Make an exact copy of the whole listing, but leave its pictures out.

▶

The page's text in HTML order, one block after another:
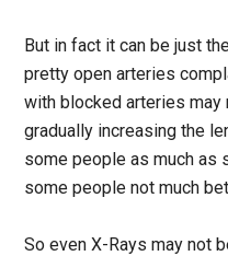
But in fact it can be just
pretty open arteries
with blocked arteries may
gradually increasing the
some people as much as
some people not much
So even X-Rays may not
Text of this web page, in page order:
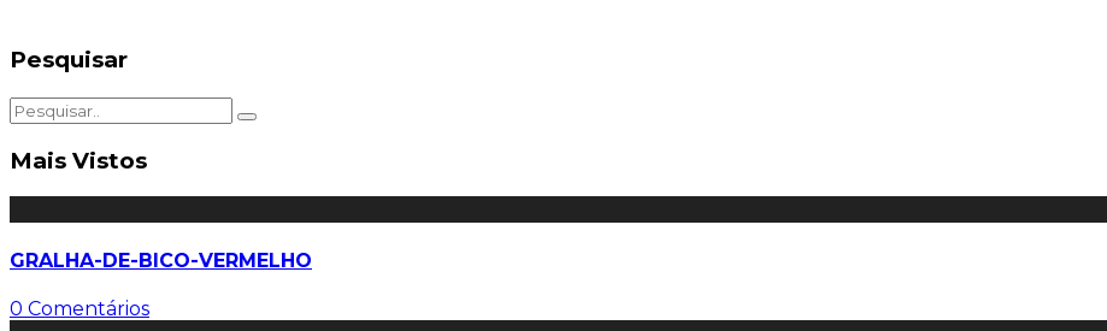
Pesquisar
Mais Vistos
GRALHA-DE-BICO-VERMELHO
0 Comentários
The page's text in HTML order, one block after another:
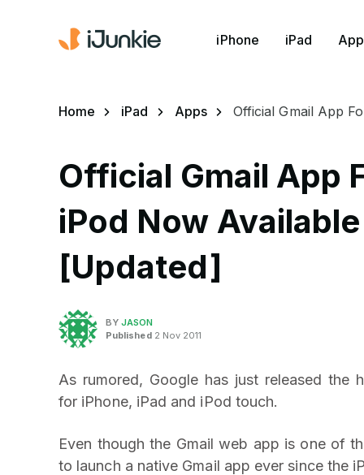
iPhone iPad
Home iPad Apps Official Gmail App
Official Gmail App
iPod Now
[Updated]
BYJASON
Published2 Nov 2011
As rumored, Google has just released the
for iPhone, iPad and iPod touch.
Even though the Gmail web app is one of
to launch a native Gmail app ever since the
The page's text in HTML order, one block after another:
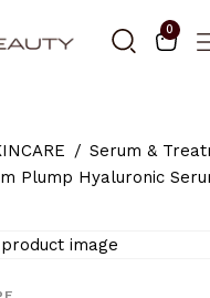
0
Serum &
Plump Hyaluronic
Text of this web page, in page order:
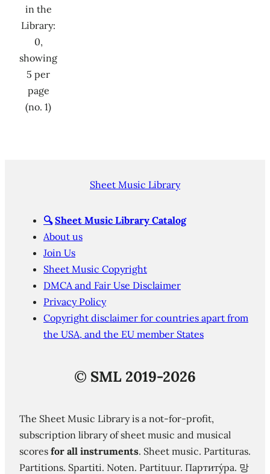
in the
Library:
0,
showing
5 per
page
(no. 1)
Sheet Music Library
🔍 Sheet Music Library Catalog
About us
Join Us
Sheet Music Copyright
DMCA and Fair Use Disclaimer
Privacy Policy
Copyright disclaimer for countries apart from
the USA, and the EU member States
© SML 2019-2026
The Sheet Music Library is a not-for-profit,
subscription library of sheet music and musical
scores for all instruments. Sheet music. Partituras.
Partitions. Spartiti. Noten. Partituur. Партиту́ра. 망
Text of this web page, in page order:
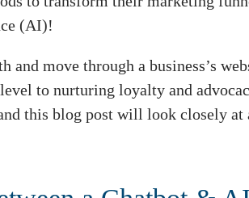
(AI)!
and move through a business’s
to nurturing loyalty and
this blog post will look closely at
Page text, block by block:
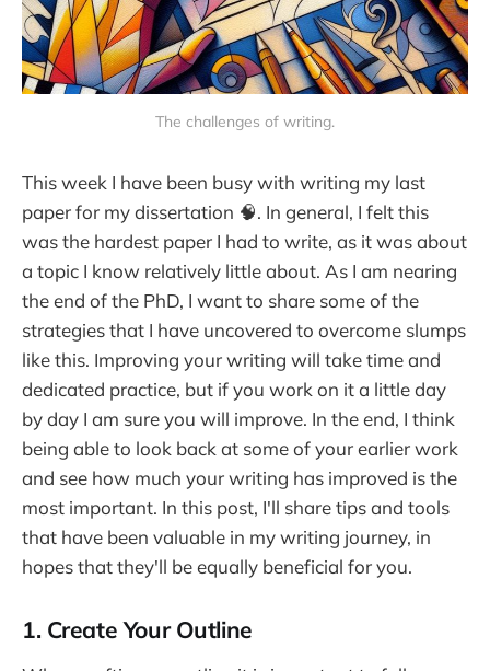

◀

● **ANSWER TO THIS TASK**:
The page's text in HTML order, one block after another:
But in fact it can be just
pretty open arteries
with blocked arteries may
gradually increasing the
some people as much as
some people not much
So even X-Rays may not
Text of this web page, in page order:
Pesquisar
Mais Vistos
GRALHA-DE-BICO-VERMELHO
0 Comentários
The page's text in HTML order, one block after another:
iPhone iPad
Home iPad Apps Official Gmail App
Official Gmail App
iPod Now
[Updated]
BYJASON
Published2 Nov 2011
As rumored, Google has just released the
for iPhone, iPad and iPod touch.
Even though the Gmail web app is one of
to launch a native Gmail app ever since the
The page's text in HTML order, one block after another:
0
Serum &
Plump Hyaluronic
Text of this web page, in page order:
in the
Library:
0,
showing
5 per
page
(no. 1)
Sheet Music Library
🔍 Sheet Music Library Catalog
About us
Join Us
Sheet Music Copyright
DMCA and Fair Use Disclaimer
Privacy Policy
Copyright disclaimer for countries apart from
the USA, and the EU member States
© SML 2019-2026
The Sheet Music Library is a not-for-profit,
subscription library of sheet music and musical
scores for all instruments. Sheet music. Partituras.
Partitions. Spartiti. Noten. Partituur. Партиту́ра. 망
Text of this web page, in page order:
(AI)!
and move through a business’s
to nurturing loyalty and
this blog post will look closely at
Page text, block by block:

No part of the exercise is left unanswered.